The key to improving whistleblowing and addressing patient safety concerns is having good systems and processes in place alongside a healthy speaking up culture. NHS Employers works closely with the National Guardian’s Office to raise awareness and we share best practice and develop resources to support our members with this.

The Messenger Review has placed a welcome focus on NHS leadership and management; a vital element of delivering quality care. But for it to make a difference, the requisite funding, support and resourcing must be provided by government to ensure leaders across health can deliver on its recommendations.  It is impossible to have this conversation about leadership and patient safety without doing so in the context NHS leaders find themselves in. 

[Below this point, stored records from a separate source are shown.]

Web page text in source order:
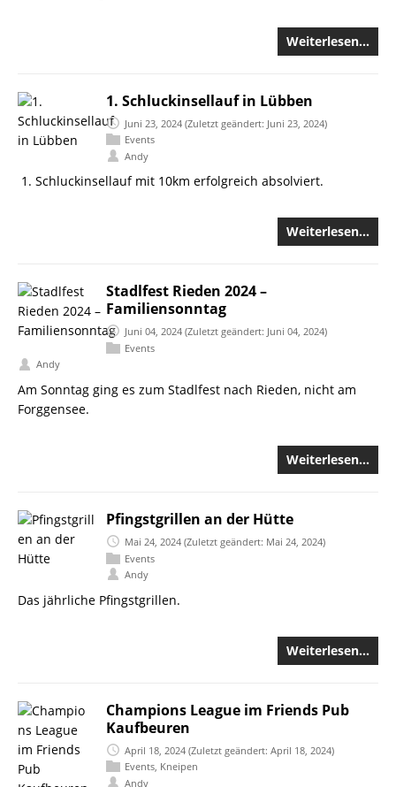
Weiterlesen…
1. Schluckinsellauf in Lübben
Juni 23, 2024 (Zuletzt geändert: Juni 23, 2024)
Events
Andy
Schluckinsellauf mit 10km erfolgreich absolviert.
Weiterlesen…
Stadlfest Rieden 2024 –
Familiensonntag
Juni 04, 2024 (Zuletzt geändert: Juni 04, 2024)
Events
Andy
Am Sonntag ging es zum Stadlfest nach Rieden, nicht am
Forggensee.
Weiterlesen…
Pfingstgrillen an der Hütte
Mai 24, 2024 (Zuletzt geändert: Mai 24, 2024)
Events
Andy
Das jährliche Pfingstgrillen.
Weiterlesen…
Champions League im Friends Pub
Kaufbeuren
April 18, 2024 (Zuletzt geändert: April 18, 2024)
Events Kneipen
Andy
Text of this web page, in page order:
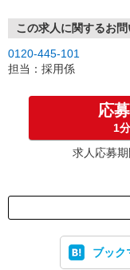
この求人に関するお
0120-445-101
担当：採用係
応
1
求人応募
ブック
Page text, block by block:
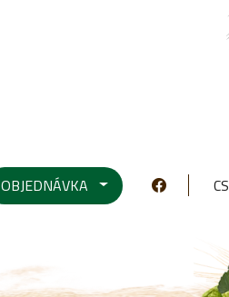
OBJEDNÁVKA CS
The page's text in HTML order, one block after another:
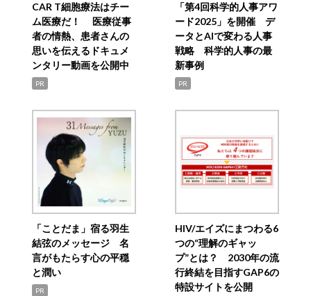
CAR T細胞療法はチー
ム医療だ！ 医療従事
者の情熱、患者さんの
思いを伝えるドキュメ
ンタリー動画を公開中
PR
「第4回科学的人事アワ
ード2025」を開催 デ
ータとAIで変わる人事
戦略 科学的人事の最
新事例
PR
「ことだま」宿る羽生
結弦のメッセージ 名
言がもたらす心の平穏
と潤い
PR
HIV/エイズにまつわる6
つの“理解のギャッ
プ”とは？ 2030年の流
行終結を目指すGAP6の
特設サイトを公開
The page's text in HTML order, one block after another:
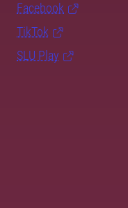
Facebook
TikTok
SLU Play
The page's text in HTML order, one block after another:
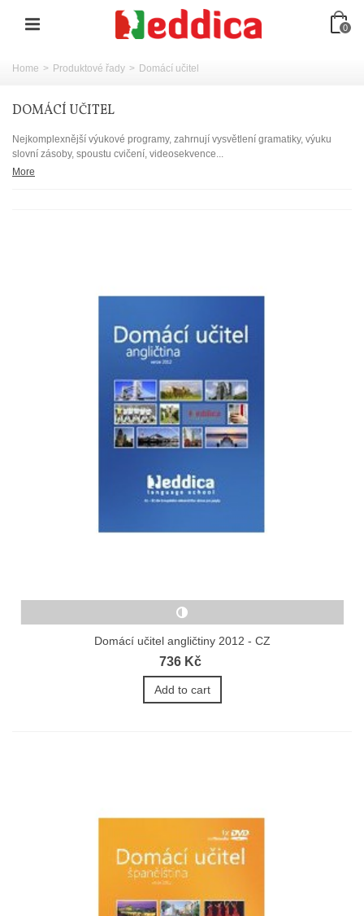
0
Home > Produktové řady > Domácí učitel
DOMÁCÍ UČITEL
Nejkomplexnější výukové programy, zahrnují vysvětlení gramatiky, výuku
slovní zásoby, spoustu cvičení, videosekvence...
More
Domácí učitel angličtiny 2012 - CZ
736 Kč
Add to cart
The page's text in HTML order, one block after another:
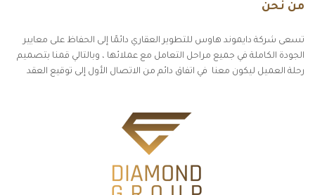
من نحن
تسعى شركة دايموند هاوس للتطوير العقاري دائمًا إلى الحفاظ على معايير
الجودة الكاملة في جميع مراحل التعامل مع عملائها ، وبالتالي قمنا بتصميم
رحلة العميل ليكون معنا في اتفاق دائم من الاتصال الأول إلى توقيع العقد
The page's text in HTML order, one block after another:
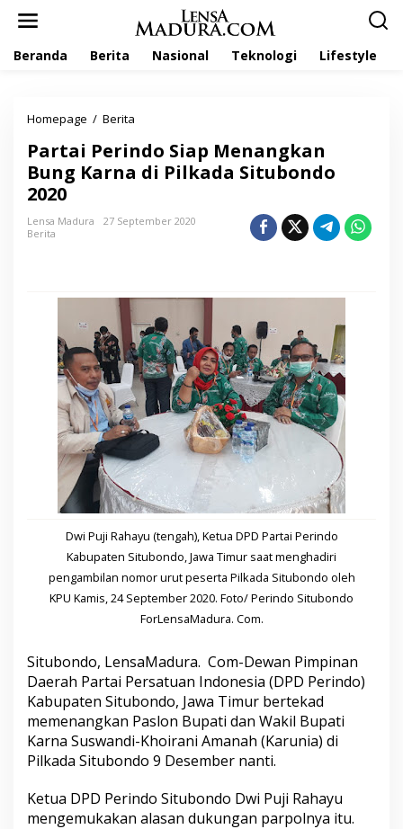
Beranda Berita Nasional Teknologi Lifestyle
Homepage / Berita
r
P
d
S
i
a
p
M
e
n
n
g
k
a
B
u
n
K
a
a
d
i
P
k
d
a
Partai Perindo Siap Menangkan
Bung Karna di Pilkada Situbondo
2020
Lensa Madura
27 September 2020
Berita
Dwi Puji Rahayu (tengah), Ketua DPD Partai Perindo
Kabupaten Situbondo, Jawa Timur saat menghadiri
pengambilan nomor urut peserta Pilkada Situbondo oleh
KPU Kamis, 24 September 2020. Foto/ Perindo Situbondo
ForLensaMadura. Com.
Situbondo, LensaMadura. Com-Dewan Pimpinan
Daerah Partai Persatuan Indonesia (DPD Perindo)
Kabupaten Situbondo, Jawa Timur bertekad
memenangkan Paslon Bupati dan Wakil Bupati
Karna Suswandi-Khoirani Amanah (Karunia) di
Pilkada Situbondo 9 Desember nanti.
Ketua DPD Perindo Situbondo Dwi Puji Rahayu
mengemukakan alasan dukungan parpolnya itu.
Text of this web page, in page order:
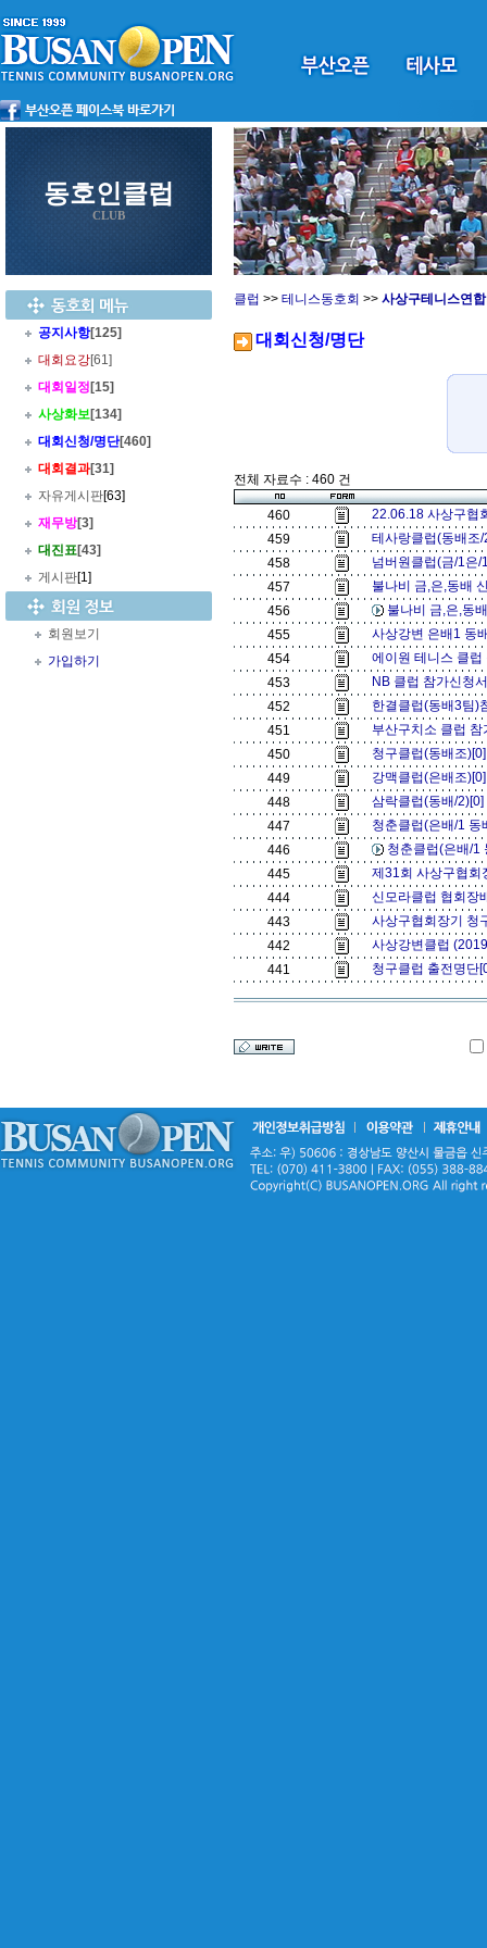
동호인클럽
CLUB
공지사항[125]
대회요강[61]
대회일정 [15]
사상화보[134]
대회신청/명단[460]
대회결과[31]
자유게시판[63]
재무방[3]
대진표[43]
게시판[1]
회원보기
가입하기
클럽 >> 테니스동호회 >> 사상구테니스연
대회신청/명단
전체 자료수 : 460 건
460
22.06.18 사상구협
459
테사랑클럽(동배
458
넘버원클럽(금/1은
457
불나비 금,은,동배
456
불나비 금,은,동
455
사상강변 은배1 동
454
에이원 테니스 클
453
NB 클럽 참가신청
452
한결클럽(동배3팀
451
부산구치소 클럽
450
청구클럽(동배조
449
강맥클럽(은배조
448
삼락클럽(동배/
447
청춘클럽(은배/1
446
청춘클럽(은배/
445
제31회 사상구협
444
신모라클럽 협회장
443
사상구협회장기
442
사상강변클럽
441
청구클럽 출전명
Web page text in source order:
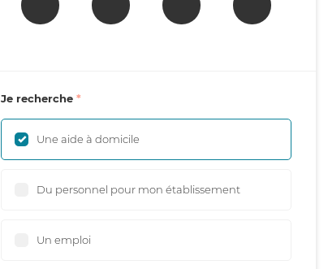
Je recherche
Une aide à domicile
Du personnel pour mon établissement
Un emploi
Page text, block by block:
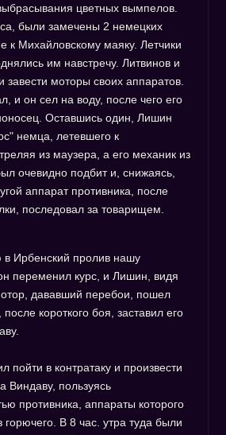
цветных вымпелов.
были замечены 2 немецких
к Михайловскому маяку. Летчики
им навстречу. Литвинов и
завести моторы своих аппаратов.
и он сел на воду, после чего его
Оставшись один, Лишин
немца, летевшего к
из маузера, а его механик из
очевидно подбит и, снижаясь,
аппарат противника, после
последовал за товарищем.
Ирбенский пролив нашу
переменил курс, и Лишин, видя
дававший перебои, пошел
короткого боя, заставил его
пойти в контратаку и произвести
Виндаву, пользуясь
противника, аппараты которого
В 8 час. утра туда были
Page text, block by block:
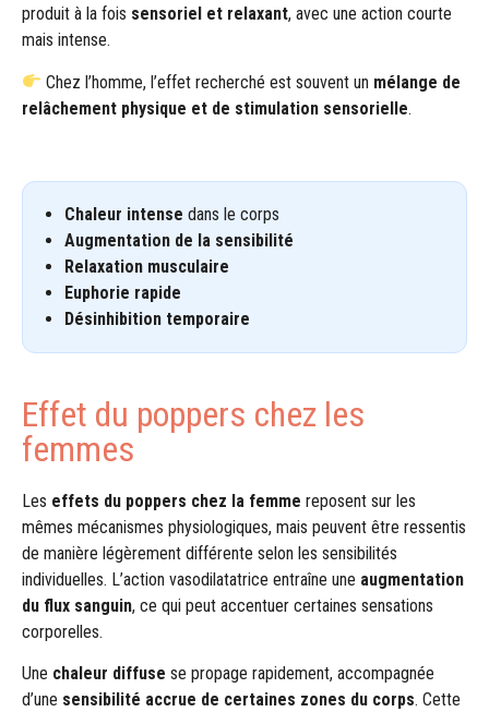
produit à la fois sensoriel et relaxant, avec une action courte
mais intense.
Chez l’homme, l’effet recherché est souvent un mélange de
relâchement physique et de stimulation sensorielle.
Chaleur intense dans le corps
Augmentation de la sensibilité
Relaxation musculaire
Euphorie rapide
Désinhibition temporaire
Effet du poppers chez les
femmes
Les effets du poppers chez la femme reposent sur les
mêmes mécanismes physiologiques, mais peuvent être ressentis
de manière légèrement différente selon les sensibilités
individuelles. L’action vasodilatatrice entraîne une augmentation
du flux sanguin, ce qui peut accentuer certaines sensations
corporelles.
Une chaleur diffuse se propage rapidement, accompagnée
d’une sensibilité accrue de certaines zones du corps. Cette
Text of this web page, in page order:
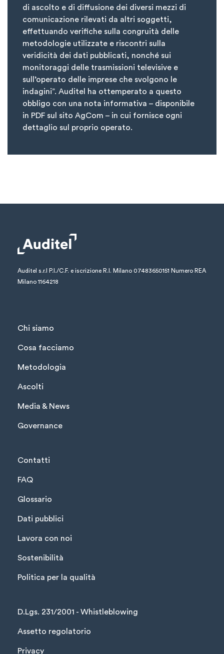
di ascolto e di diffusione dei diversi mezzi di
comunicazione rilevati da altri soggetti,
effettuando verifiche sulla congruità delle
metodologie utilizzate e riscontri sulla
veridicità dei dati pubblicati, nonché sui
monitoraggi delle trasmissioni televisive e
sull’operato delle imprese che svolgono le
indagini”. Auditel ha ottemperato a questo
obbligo con una nota informativa – disponibile
in PDF sul sito AgCom – in cui fornisce ogni
dettaglio sul proprio operato.
Auditel s.r.l P.I./C.F. e iscrizione R.I. Milano 07483650151 Numero REA
Milano 1164218
Chi siamo
Cosa facciamo
Metodologia
Ascolti
Media & News
Governance
Contatti
FAQ
Glossario
Dati pubblici
Lavora con noi
Sostenibilità
Politica per la qualità
D.Lgs. 231/2001 - Whistleblowing
Assetto regolatorio
Privacy
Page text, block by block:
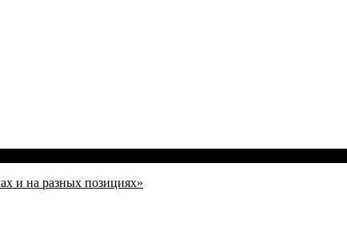
и на разных позициях»
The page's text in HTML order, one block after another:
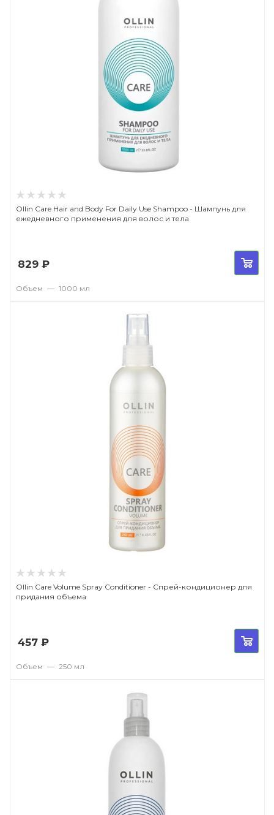
Ollin Care Hair and Body For Daily Use Shampoo - Шампунь для
ежедневного применения для волос и тела
829 ₽
Объем — 1000 мл
Ollin Care Volume Spray Conditioner - Спрей-кондиционер для
придания объема
457 ₽
Объем — 250 мл

It is important to note that high-performing health systems require investment in effective management and the NHS continues to be under-managed in comparison to other sectors.

Our members accept that regulation of senior leaders across health and social care will enhance confidence in accountability for patient safety across all areas of leadership. However, increased regulation should not be considered a silver bullet for the NHS’s ails but should go hand in hand with a wider, holistic review of potential actions that could strengthen the NHS and patient safety.

During our engagement with members, NHS leaders have been clear that the expectations of any regulatory process must be realistic and understandable in their objectives as to the ultimate purpose of regulation. 

It is important that any action which aims to improve patient safety enables a consistently experienced cultural shift in the way the NHS and its professions address these issues.